In [27]:
import pandas as pd
import matplotlib.pyplot as plt
import csv
from sklearn.metrics import mean_absolute_error
from datetime import datetime
import pickle
from statsmodels.tsa.statespace.sarimax import SARIMAX
from pmdarima import auto_arima

In [36]:
df = pd.DataFrame(columns=['Date', 'Incident Type', 'MAE'])
df.to_csv('mae_tracking.csv', index=False)


In [15]:
data = pd.read_csv("../data/data_v0.2_intermediate(for checking)_with_status.csv")
incident_types = data["Incidents"].unique()

In [39]:
def fetch_data(incident_type=False):
    # to edit to load from sql server
    data = pd.read_csv("../data/data_v0.2_intermediate(for checking)_with_status.csv")
    if incident_type:
        data = data.loc[data['Incidents'] == incident_type]
    return data
all = fetch_data()


Unnamed: 0,IncidentID,Open,Add,Close,Year,DayOfYear,Month,DayOfWeek,time_period,Building,Location,Latitude,Longitude,Incidents,User
0,1,2019-02-13 13:05:00,2.701401,2019-02-16 05:55:01,2019,44,2,2,day_weekday,SRC MINI GRAND STAND,YIH,1.298646,103.77774,LOST AND FOUND,sec3
1,2,2019-03-02 13:55:00,2.455224,2019-03-05 00:50:31,2019,61,3,5,weekend,PGP RESIDENCES (BLOCK 13),PGP,1.290868,103.780276,LOST AND FOUND,sec3
2,3,2019-03-18 03:05:00,2.855855,2019-03-20 23:37:26,2019,77,3,0,day_weekday,PGP RESIDENCES CANTEEN 2,PGP,1.29062,103.781695,LOST AND FOUND,sec3
3,4,2018-11-16 16:42:00,2.284904,2018-11-18 23:32:16,2018,320,11,4,day_weekday,"KENT VALE APARTMENT BLK G, 115",KV,1.302494,103.770315,LOST AND FOUND,sec4
4,5,2018-09-28 14:03:00,6.85828,2018-10-05 10:38:55,2018,271,9,4,day_weekday,YALE FITNESS CENTER,UTown,1.307479,103.772585,DAMAGED PROPERTY,sec1


In [10]:
def engineer_features(data):
    data['Open'] = pd.to_datetime(data['Open'])
    data.sort_values('Open', inplace=True)

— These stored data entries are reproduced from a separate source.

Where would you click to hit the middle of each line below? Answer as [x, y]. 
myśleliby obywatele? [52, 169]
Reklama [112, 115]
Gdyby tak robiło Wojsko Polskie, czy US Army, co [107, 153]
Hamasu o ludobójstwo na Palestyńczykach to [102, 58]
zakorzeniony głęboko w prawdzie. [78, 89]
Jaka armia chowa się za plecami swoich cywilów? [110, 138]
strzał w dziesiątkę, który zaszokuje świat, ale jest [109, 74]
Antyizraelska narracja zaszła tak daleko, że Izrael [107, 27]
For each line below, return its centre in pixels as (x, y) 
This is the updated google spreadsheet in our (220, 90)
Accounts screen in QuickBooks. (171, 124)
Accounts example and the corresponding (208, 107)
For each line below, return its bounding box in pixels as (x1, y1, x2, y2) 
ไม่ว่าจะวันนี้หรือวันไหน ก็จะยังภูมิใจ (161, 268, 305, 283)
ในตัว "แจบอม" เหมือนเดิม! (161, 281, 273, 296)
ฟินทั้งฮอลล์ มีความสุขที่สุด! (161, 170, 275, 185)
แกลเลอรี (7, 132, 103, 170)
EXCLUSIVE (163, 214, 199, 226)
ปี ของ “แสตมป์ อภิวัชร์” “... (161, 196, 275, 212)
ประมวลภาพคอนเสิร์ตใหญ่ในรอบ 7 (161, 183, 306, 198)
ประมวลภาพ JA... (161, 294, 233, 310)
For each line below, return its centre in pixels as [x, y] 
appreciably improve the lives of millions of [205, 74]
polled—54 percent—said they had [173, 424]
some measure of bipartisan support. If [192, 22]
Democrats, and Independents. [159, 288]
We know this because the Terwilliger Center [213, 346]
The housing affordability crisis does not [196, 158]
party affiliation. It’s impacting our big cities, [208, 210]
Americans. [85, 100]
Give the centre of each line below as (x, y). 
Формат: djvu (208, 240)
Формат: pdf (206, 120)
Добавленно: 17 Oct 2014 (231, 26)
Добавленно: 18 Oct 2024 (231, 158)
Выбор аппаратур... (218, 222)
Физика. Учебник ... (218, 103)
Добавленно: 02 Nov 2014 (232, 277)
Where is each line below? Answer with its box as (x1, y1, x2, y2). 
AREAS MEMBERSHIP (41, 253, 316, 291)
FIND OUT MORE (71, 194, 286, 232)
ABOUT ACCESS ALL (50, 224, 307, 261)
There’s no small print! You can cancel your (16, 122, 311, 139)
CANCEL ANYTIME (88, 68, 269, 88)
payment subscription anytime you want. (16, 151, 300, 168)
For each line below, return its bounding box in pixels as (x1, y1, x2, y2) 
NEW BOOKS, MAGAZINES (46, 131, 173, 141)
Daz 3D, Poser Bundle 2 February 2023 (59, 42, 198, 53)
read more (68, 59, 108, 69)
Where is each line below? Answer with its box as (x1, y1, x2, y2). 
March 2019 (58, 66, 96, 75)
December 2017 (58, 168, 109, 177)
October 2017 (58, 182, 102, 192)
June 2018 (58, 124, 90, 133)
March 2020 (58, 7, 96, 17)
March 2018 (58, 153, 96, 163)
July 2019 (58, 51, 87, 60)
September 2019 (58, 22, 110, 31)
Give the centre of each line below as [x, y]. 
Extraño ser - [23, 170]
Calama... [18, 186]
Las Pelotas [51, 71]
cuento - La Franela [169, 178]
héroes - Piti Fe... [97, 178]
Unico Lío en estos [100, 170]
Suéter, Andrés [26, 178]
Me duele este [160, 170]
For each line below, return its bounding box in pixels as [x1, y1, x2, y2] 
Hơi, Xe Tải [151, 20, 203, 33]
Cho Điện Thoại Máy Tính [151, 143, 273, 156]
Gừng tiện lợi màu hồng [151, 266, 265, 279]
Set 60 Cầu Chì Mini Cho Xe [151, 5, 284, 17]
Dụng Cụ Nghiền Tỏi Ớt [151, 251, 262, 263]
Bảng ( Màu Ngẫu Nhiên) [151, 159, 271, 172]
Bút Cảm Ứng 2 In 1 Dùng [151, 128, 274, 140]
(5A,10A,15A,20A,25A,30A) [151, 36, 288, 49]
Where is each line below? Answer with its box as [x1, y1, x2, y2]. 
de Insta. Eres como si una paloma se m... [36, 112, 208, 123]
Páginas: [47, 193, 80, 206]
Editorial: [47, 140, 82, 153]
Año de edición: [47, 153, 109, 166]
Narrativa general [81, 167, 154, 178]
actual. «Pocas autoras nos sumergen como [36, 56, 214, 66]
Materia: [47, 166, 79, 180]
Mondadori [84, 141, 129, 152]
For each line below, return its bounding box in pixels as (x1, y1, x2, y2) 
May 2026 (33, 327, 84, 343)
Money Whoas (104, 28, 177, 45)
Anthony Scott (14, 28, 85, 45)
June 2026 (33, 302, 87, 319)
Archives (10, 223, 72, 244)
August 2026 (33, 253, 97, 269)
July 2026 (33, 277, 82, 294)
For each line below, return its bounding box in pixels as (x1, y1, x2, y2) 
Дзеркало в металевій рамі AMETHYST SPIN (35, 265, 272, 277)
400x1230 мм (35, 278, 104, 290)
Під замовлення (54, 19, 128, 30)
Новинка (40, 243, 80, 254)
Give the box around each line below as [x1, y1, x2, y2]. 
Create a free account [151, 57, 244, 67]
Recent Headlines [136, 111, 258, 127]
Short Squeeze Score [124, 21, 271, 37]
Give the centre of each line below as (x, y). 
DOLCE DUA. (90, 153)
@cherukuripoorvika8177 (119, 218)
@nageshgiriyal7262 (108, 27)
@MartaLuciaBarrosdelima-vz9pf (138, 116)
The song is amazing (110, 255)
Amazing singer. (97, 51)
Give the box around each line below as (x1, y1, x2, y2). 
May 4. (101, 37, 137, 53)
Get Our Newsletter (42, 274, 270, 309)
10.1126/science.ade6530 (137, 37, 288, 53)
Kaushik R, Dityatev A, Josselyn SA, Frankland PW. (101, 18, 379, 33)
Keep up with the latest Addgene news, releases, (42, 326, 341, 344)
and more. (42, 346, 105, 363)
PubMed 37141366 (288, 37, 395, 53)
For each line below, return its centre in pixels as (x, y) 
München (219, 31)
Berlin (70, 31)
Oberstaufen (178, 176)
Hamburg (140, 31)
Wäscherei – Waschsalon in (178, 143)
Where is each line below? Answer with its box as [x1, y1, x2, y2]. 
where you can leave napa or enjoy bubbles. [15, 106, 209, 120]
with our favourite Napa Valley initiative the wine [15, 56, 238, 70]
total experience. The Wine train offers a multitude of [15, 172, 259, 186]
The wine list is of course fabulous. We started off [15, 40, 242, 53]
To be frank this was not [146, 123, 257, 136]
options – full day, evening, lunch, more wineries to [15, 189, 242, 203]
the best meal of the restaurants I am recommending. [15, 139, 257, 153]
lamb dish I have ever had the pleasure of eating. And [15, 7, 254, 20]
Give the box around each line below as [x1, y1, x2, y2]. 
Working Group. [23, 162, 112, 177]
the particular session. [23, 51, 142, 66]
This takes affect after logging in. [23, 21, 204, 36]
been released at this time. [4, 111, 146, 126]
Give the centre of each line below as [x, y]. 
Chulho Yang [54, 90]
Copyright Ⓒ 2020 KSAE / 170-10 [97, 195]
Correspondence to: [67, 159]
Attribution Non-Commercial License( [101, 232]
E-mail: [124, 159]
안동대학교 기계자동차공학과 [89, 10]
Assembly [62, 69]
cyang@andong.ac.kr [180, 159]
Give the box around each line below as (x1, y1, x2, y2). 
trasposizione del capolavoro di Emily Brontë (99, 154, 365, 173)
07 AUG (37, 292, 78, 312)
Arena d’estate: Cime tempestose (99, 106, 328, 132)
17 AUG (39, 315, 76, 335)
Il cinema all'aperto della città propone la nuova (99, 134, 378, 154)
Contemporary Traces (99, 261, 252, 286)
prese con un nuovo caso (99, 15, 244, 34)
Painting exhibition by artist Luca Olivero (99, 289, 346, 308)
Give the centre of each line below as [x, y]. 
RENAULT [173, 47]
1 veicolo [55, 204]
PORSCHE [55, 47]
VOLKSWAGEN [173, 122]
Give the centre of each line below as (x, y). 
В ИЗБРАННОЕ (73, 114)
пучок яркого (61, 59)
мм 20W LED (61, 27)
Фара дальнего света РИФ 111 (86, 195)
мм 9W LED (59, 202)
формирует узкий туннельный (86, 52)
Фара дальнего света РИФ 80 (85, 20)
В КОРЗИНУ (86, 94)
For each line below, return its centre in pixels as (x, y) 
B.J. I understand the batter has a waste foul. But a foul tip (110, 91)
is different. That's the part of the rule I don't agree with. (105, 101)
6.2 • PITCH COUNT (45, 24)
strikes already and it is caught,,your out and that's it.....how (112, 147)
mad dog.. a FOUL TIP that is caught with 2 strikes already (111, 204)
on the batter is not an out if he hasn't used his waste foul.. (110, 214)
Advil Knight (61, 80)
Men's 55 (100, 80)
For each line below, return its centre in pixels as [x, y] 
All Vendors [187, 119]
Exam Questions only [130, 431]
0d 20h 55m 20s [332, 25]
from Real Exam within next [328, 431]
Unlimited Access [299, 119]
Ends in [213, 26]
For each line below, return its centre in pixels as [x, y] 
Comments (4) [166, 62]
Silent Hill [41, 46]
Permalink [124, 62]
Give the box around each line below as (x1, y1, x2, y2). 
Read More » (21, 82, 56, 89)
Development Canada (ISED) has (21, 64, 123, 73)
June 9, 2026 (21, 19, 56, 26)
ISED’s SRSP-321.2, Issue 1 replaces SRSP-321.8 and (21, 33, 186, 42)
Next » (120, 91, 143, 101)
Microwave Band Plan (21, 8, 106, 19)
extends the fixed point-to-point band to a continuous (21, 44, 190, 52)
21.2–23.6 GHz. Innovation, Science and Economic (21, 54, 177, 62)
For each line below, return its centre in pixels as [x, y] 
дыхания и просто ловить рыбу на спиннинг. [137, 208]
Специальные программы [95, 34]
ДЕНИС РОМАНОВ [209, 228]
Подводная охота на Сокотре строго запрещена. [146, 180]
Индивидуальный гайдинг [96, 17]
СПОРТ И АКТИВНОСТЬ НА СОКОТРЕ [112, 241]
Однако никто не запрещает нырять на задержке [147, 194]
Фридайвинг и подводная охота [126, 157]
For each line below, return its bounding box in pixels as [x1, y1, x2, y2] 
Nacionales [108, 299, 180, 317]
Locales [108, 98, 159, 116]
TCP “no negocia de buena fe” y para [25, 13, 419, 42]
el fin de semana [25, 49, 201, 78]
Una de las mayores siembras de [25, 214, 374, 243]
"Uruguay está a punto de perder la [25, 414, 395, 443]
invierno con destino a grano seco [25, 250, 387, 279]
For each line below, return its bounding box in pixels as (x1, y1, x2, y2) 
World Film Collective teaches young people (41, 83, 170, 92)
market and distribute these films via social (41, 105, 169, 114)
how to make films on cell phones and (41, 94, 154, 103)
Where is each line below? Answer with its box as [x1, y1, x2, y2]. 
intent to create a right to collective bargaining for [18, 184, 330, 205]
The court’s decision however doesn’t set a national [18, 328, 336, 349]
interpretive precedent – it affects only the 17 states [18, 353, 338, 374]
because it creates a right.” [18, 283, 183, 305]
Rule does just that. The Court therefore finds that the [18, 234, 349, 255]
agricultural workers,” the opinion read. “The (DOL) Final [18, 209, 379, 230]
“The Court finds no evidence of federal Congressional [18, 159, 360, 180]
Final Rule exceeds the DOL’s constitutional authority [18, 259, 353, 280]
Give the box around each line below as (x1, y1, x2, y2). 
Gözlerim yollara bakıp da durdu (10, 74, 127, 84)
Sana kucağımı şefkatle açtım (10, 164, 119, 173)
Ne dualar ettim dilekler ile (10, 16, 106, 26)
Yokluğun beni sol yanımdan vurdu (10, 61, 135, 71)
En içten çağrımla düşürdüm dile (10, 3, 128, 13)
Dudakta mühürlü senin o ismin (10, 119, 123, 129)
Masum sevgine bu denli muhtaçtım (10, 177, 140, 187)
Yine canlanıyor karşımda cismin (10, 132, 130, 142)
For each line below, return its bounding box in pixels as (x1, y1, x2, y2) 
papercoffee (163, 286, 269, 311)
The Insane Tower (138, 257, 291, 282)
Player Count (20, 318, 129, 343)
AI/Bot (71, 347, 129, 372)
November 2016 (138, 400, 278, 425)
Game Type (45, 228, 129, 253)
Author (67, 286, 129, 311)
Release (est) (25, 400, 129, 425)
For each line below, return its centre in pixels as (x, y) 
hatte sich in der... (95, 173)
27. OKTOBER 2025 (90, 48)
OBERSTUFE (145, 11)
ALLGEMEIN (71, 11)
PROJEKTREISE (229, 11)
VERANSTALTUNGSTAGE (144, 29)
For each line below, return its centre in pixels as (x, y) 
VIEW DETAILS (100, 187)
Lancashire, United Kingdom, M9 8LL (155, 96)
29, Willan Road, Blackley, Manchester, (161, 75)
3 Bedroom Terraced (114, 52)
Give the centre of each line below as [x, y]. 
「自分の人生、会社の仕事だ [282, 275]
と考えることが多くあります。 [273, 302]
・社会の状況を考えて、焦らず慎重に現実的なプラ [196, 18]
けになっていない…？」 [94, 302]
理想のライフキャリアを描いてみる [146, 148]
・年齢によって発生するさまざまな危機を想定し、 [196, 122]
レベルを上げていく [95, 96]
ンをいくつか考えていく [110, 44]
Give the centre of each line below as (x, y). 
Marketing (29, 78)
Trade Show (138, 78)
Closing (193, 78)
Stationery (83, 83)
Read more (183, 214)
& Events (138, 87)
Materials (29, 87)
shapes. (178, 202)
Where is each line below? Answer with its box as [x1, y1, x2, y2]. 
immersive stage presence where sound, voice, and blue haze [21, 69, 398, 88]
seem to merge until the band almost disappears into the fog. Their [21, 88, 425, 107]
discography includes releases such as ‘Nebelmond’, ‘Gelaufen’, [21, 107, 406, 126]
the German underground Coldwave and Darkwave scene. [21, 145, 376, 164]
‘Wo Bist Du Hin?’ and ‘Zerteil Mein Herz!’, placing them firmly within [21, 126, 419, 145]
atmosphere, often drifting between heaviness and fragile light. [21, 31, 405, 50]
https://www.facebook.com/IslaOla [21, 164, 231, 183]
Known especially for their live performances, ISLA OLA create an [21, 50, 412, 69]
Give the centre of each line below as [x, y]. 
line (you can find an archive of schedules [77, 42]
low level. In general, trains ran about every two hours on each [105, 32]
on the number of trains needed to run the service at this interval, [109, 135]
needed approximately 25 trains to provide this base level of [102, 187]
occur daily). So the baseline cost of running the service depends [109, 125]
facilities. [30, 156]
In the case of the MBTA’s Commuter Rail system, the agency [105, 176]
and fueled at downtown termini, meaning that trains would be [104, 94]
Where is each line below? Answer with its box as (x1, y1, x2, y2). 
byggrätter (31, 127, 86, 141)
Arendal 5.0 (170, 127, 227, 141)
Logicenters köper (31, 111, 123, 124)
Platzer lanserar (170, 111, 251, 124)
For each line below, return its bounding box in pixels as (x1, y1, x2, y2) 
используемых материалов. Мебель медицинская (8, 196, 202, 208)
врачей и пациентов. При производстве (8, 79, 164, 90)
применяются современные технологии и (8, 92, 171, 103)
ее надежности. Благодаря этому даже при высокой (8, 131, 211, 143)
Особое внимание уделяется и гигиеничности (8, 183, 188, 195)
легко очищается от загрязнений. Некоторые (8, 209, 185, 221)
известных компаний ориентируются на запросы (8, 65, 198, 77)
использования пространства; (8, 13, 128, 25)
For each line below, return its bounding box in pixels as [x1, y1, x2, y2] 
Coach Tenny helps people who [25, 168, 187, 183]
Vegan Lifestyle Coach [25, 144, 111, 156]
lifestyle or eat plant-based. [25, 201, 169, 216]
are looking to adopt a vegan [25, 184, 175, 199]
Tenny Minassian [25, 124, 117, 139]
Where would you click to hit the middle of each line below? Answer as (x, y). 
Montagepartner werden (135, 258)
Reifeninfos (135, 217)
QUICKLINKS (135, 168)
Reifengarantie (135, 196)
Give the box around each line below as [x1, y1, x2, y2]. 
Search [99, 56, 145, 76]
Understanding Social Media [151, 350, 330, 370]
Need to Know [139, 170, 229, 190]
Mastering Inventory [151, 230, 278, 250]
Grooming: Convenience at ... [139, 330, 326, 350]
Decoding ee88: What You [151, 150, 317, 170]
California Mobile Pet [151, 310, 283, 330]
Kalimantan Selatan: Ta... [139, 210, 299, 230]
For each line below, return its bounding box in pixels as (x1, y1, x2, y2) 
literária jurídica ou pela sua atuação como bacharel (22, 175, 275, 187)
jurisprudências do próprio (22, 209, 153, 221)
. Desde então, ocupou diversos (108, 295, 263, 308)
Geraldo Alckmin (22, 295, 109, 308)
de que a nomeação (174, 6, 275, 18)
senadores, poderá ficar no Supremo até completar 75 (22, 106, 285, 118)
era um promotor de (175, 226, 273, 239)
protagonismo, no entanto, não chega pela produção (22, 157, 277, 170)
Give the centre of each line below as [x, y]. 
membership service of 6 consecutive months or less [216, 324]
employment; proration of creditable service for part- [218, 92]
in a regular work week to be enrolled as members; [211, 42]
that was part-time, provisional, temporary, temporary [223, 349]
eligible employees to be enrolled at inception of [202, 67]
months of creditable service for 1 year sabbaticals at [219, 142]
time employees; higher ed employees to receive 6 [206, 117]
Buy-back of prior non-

    data.set_index('Open', inplace=True)

    weekly_data = data['IncidentID'].resample('W').count()

    last_date = weekly_data.index[-1]

    split_date_1_year = last_date - pd.DateOffset(years=1)

    train = weekly_data.loc[weekly_data.index <= split_date_1_year]
    test = weekly_data.loc[weekly_data.index > split_date_1_year]

    return weekly_data, train, test

In [40]:
weekly_data, train, test = engineer_features(all)

In [25]:
def train_and_evaluate(model, train, test):
    model.fit(train)

    predictions = model.predict(n_periods=len(test))

    mae = mean_absolute_error(test, predictions)

    return model, mae

def save_model(model, filename):
    with open(filename, 'wb') as pkl:
        pickle.dump(model, pkl)

In [None]:
for incident_type in incident_types:
    data = fetch_data(incident_type)
    weekly_data, train, test = engineer_features(data)

    model = auto_arima(weekly_incidents,
                        start_p=0, start_q=0, 
                        max_p=0, max_q=0,     
                        m=52,                 
                        start_P=0, start_Q=0, 
                        max_P=2, max_Q=2,     
                        seasonal=True,        
                        d=0,                  
                        D=1,                  
                        trace=True,           
                        error_action='ignore',  
                        suppress_warnings=True, 
                        stepwise=True)

    trained_model, mae = train_and_evaluate(model, train, test)

    mae_df = pd.read_csv('mae_tracking.csv')
    mae_df.loc[len(mae_df)] = [incident_type, mae]
    mae_df.to_csv('mae_tracking.csv', index=False)

    trained_model.fit(weekly_data)
    save_model(trained_model, f'sarima_model_{incident_type}.pkl')

In [21]:
incident_type = "LOST AND FOUND"
data = fetch_data(incident_type)
weekly_data, train, test = engineer_features(data)

model = auto_arima(train,
                    start_p=0, start_q=0, 
                    max_p=0, max_q=0,     
                    m=52,                 
                    start_P=0, start_Q=0, 
                    max_P=2, max_Q=2,     
                    seasonal=True,        
                    d=0,                  
                    D=1,                  
                    trace=True,           
                    error_action='ignore',  
                    suppress_warnings=True, 
                    stepwise=True)

trained_model, mae = train_and_evaluate(model, train, test)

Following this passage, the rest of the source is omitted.